Stored items
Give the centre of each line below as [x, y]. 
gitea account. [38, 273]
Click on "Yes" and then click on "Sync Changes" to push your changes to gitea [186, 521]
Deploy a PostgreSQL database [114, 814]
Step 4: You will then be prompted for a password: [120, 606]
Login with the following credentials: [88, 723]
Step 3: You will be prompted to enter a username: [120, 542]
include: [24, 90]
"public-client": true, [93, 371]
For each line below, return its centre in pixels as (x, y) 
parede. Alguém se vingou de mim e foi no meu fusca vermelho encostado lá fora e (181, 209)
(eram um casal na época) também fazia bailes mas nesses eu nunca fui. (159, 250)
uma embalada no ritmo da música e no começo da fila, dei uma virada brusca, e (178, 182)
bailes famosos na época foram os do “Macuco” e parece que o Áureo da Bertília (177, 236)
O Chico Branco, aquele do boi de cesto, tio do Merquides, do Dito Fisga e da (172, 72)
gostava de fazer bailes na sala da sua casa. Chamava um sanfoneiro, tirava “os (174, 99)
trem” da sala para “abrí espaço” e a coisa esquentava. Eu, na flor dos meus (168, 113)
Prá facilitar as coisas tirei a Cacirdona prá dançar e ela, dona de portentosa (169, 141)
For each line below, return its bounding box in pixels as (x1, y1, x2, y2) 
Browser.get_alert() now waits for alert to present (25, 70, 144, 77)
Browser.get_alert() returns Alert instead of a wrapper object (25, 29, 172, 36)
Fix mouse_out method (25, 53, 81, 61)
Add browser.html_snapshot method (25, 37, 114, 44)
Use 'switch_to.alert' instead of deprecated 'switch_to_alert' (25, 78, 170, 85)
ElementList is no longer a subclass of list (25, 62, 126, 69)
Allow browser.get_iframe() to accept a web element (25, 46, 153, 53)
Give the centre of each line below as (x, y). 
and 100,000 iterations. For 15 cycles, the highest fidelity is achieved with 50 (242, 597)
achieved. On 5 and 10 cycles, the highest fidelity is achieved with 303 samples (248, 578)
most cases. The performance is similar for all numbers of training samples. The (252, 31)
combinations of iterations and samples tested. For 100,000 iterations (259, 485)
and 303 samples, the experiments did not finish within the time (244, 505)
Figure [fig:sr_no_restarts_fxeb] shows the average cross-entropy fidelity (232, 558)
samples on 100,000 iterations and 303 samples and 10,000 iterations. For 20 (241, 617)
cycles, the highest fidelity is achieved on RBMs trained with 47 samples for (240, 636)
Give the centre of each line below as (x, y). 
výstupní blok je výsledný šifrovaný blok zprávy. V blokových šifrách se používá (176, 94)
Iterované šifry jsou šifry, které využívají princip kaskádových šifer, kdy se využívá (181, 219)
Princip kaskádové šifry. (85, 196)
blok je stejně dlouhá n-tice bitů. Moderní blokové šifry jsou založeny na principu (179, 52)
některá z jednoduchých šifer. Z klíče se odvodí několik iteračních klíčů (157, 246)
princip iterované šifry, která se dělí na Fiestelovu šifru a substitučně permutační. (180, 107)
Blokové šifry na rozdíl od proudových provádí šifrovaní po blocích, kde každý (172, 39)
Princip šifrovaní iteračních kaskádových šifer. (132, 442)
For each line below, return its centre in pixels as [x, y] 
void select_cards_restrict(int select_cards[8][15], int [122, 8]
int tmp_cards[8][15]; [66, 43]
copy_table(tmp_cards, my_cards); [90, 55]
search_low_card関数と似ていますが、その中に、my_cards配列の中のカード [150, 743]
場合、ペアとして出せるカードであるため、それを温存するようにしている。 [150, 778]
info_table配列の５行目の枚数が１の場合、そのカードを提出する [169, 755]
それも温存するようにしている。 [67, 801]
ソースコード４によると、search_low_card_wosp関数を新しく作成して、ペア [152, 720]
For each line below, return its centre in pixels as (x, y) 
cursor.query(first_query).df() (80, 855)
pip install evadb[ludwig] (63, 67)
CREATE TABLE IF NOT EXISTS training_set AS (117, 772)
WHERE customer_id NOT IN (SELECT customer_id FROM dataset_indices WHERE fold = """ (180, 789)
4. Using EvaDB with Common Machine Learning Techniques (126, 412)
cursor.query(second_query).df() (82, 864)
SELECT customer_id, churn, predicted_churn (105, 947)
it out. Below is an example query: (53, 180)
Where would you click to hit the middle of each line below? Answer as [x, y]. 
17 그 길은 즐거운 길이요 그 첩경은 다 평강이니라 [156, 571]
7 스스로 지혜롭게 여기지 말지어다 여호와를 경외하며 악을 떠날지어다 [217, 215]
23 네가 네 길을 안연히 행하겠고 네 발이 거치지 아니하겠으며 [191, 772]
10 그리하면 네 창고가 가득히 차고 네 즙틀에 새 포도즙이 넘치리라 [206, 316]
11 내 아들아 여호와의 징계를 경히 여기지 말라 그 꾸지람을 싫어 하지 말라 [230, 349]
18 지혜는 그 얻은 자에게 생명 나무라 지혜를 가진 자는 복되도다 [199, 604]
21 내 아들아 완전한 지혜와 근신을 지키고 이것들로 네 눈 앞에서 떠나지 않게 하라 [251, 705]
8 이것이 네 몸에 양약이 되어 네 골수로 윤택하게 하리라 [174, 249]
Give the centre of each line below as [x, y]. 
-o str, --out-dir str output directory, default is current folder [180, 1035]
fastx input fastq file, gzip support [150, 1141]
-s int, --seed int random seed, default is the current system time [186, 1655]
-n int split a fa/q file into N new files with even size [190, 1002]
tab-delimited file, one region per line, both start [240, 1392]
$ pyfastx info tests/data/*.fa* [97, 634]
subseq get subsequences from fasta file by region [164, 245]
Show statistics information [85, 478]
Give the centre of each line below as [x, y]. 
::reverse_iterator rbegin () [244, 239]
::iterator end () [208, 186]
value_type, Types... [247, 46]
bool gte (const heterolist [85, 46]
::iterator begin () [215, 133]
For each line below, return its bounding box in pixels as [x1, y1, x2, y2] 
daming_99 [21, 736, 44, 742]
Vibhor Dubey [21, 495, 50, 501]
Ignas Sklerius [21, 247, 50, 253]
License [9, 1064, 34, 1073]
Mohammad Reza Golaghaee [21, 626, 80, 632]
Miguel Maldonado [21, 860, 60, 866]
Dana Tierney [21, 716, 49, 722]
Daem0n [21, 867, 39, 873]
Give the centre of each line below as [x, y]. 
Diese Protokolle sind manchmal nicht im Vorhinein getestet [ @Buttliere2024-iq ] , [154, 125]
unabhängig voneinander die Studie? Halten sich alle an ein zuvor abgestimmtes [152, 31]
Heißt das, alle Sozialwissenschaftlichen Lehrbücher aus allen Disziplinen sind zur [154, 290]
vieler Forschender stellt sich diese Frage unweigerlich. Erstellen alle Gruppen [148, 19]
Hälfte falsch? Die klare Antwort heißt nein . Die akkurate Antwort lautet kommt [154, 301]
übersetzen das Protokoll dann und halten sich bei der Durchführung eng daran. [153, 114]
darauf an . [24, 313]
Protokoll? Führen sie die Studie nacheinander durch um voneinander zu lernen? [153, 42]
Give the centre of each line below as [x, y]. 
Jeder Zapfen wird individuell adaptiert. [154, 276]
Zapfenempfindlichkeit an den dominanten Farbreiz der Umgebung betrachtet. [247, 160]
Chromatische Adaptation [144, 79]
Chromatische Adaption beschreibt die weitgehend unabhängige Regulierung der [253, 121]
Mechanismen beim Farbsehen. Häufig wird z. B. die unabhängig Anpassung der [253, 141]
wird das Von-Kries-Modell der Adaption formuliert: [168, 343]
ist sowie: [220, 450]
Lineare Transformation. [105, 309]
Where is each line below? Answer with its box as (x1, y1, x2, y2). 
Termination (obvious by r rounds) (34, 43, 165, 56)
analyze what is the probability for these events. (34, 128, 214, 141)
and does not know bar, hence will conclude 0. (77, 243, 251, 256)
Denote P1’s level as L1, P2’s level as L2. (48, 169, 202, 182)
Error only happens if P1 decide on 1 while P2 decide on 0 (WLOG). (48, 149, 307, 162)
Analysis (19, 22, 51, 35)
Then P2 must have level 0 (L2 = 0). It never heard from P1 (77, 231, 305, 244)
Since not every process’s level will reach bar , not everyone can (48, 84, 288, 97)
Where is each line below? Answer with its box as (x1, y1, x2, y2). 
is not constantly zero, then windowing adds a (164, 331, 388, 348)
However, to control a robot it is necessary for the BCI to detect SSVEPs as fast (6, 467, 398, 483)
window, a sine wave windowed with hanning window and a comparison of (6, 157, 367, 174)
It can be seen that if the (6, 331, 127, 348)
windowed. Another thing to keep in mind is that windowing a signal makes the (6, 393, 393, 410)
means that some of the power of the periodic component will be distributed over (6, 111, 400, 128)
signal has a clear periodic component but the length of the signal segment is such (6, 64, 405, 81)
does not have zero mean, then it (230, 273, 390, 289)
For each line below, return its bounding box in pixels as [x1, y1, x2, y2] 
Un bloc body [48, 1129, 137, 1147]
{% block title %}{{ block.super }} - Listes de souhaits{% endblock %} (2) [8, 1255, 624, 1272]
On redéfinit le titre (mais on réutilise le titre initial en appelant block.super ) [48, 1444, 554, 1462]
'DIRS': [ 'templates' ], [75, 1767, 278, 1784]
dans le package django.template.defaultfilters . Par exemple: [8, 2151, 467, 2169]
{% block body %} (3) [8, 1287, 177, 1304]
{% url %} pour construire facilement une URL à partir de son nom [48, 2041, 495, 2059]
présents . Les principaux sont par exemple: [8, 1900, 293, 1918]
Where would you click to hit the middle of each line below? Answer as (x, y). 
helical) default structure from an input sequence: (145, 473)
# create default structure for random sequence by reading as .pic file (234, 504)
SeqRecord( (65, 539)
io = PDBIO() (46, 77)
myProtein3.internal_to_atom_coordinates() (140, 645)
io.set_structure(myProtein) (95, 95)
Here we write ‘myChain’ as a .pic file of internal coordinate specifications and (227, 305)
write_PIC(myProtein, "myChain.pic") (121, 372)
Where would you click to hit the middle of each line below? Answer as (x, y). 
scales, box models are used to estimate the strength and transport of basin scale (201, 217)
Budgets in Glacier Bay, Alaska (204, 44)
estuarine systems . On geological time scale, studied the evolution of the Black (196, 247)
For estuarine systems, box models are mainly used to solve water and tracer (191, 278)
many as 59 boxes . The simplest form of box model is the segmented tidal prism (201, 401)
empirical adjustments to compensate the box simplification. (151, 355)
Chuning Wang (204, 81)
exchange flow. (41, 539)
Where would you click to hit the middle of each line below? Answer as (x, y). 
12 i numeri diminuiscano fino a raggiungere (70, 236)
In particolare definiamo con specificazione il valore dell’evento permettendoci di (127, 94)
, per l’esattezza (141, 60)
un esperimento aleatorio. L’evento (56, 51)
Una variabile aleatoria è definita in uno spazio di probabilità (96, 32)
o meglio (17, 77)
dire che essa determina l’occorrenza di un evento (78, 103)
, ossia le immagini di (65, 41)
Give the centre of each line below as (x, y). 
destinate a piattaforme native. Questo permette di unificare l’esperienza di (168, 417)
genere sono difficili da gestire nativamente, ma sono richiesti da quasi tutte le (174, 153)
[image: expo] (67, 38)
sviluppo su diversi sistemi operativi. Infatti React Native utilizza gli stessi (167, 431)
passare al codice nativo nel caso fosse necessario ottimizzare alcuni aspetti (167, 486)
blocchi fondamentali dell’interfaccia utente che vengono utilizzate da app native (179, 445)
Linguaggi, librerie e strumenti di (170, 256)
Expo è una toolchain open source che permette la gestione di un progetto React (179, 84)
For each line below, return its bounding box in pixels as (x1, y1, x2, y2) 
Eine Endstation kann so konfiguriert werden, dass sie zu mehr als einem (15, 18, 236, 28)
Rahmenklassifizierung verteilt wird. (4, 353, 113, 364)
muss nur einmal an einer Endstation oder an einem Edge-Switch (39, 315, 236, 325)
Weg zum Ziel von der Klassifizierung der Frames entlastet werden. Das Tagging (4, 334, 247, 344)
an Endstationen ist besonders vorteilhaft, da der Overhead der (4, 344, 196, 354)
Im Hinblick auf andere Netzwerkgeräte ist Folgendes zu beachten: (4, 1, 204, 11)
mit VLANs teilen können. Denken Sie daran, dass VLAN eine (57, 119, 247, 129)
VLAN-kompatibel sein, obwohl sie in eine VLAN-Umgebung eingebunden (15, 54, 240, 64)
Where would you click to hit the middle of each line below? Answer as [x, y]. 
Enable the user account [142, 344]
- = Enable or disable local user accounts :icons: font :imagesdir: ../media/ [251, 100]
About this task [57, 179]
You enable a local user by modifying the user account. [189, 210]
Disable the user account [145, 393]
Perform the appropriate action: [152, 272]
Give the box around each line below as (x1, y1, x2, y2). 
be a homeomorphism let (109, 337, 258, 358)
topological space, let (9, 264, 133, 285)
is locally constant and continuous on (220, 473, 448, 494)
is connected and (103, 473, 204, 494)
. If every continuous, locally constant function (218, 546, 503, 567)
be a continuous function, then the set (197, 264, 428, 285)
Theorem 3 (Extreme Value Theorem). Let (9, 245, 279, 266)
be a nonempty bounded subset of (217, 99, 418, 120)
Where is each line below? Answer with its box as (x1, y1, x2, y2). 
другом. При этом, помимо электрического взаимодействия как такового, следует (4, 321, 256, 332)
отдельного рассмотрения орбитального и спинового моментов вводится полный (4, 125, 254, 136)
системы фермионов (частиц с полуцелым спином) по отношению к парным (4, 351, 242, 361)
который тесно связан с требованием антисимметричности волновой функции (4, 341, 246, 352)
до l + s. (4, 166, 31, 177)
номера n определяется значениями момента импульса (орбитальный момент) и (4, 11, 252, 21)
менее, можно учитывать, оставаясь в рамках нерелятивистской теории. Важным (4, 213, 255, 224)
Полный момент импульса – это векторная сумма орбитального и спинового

▸ Goal of the exercise:
Count the lines in the preceding entries that contain the string "myChain", and state only the resulting number.

▸ Reply to the task:
2